Hikaru no Go was well-received, with over 25 million copies in circulation and winning the Shogakukan Manga Award in 2000 and the Tezuka Osamu Cultural Prize in 2003. It is largely responsible for popularizing Go among the youth of Japan since its debut, and considered by Go players everywhere to have sparked worldwide interest in the game, noticeably increasing the Go-playing population around the globe.
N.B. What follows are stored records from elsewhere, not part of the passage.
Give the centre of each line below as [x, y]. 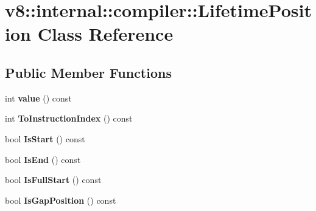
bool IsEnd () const [43, 159]
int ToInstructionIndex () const [69, 118]
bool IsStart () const [45, 138]
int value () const [38, 98]
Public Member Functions [88, 72]
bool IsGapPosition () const [61, 200]
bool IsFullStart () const [53, 180]
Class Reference [105, 34]
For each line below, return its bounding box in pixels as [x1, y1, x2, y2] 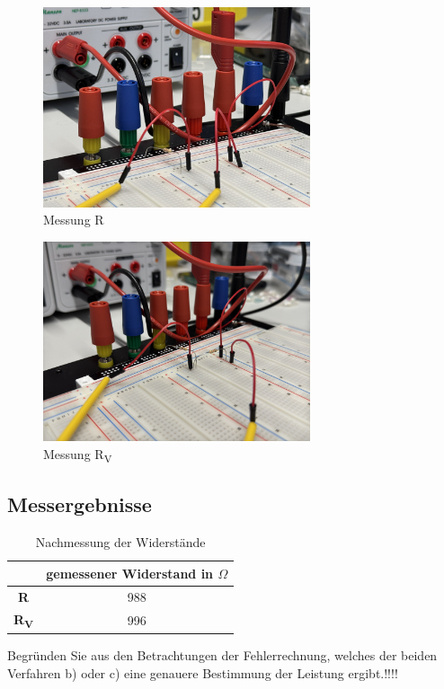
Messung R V [43, 444, 112, 465]
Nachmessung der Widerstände [35, 533, 206, 552]
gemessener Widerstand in [46, 563, 214, 582]
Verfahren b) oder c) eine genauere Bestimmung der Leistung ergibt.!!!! [7, 663, 398, 682]
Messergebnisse [7, 490, 152, 518]
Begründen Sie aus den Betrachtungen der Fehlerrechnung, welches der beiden [7, 646, 438, 665]

While exploring his grandfather's shed, Hikaru stumbles across a Go board haunted by the spirit of Fujiwara-no-Sai, a Go player from the Heian era. Sai wishes to play Go again, having not been able to since the late Edo period, when his ghost appeared to Honinbo Shusaku, a top Go player of that period. Sai's greatest desire is to attain the Kami no Itte (神の一手?, "Divine Move") – a perfect move. Because Hikaru is apparently the only person who can perceive him, Sai inhabits a part of Hikaru's mind as a separate personality, coexisting, although not always comfortably, with the young boy.